ABD ve diğer emperyalist Batı Avrupa ülkelerinin dış politikasına yön verenler, laik ve cumhuriyetçi Türkiye’nin İslam dünyasını etkileyemeyecek kadar, bu kültür havzasından (İslam dünyasından) uzaklaştığını düşünüyordu. Dolayısıyla Müslüman toplumlara örnek olacak bir model kurabilmek için “İslam’la demokrasiyi birleştirecek” bir rejim yaratmak gerektiği tezini sıkça işliyorlardı. Bu gerçek bir demokrasi değil, sandığa dayalı bir gericilikti. Bu nedenle her türlü seçim hilesi meşru sayıldı. Bu projenin adına da “Ilımlı İslam” deniyordu. Uzunca bir dönem ABD’ye yön veren Yeni muhafazakârların (Neo-Cons) geliştirdiği bu tezi, daha sonra gelen yönetimler de benimsedi. İşte AKP iktidarı onların eseriydi. Emperyalistler ve işbirlikçileri, işlerine, Türkiye’de “despotik /otoriter laiklik” olduğunu ileri sürerek başladılar.

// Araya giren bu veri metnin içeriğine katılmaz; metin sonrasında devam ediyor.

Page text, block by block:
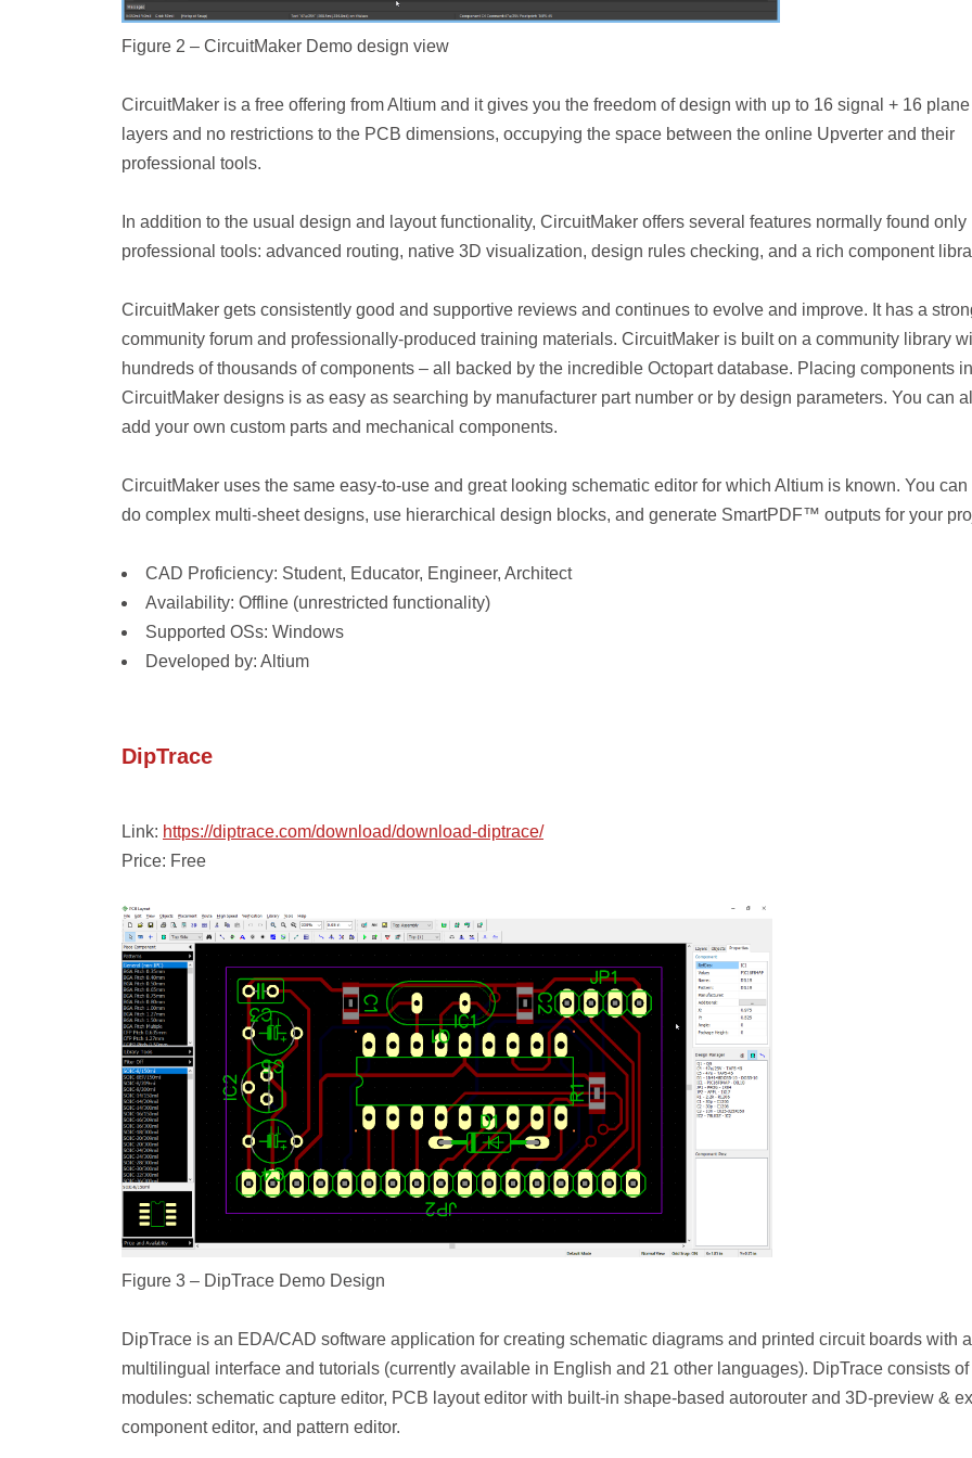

Bugün laiklik bayrağı, artık liberalizmle yollarını ayıran sosyalistlerin ve devrimcilerin ellerindedir. Sosyalistlerin geniş cumhuriyetçi kitlelerle buluşmasının önü hiç olmadığı kadar açıktır. CHP’deki savrulmanın yol açacağı yıkımı önlemenin yolu da belki buradan geçmektedir.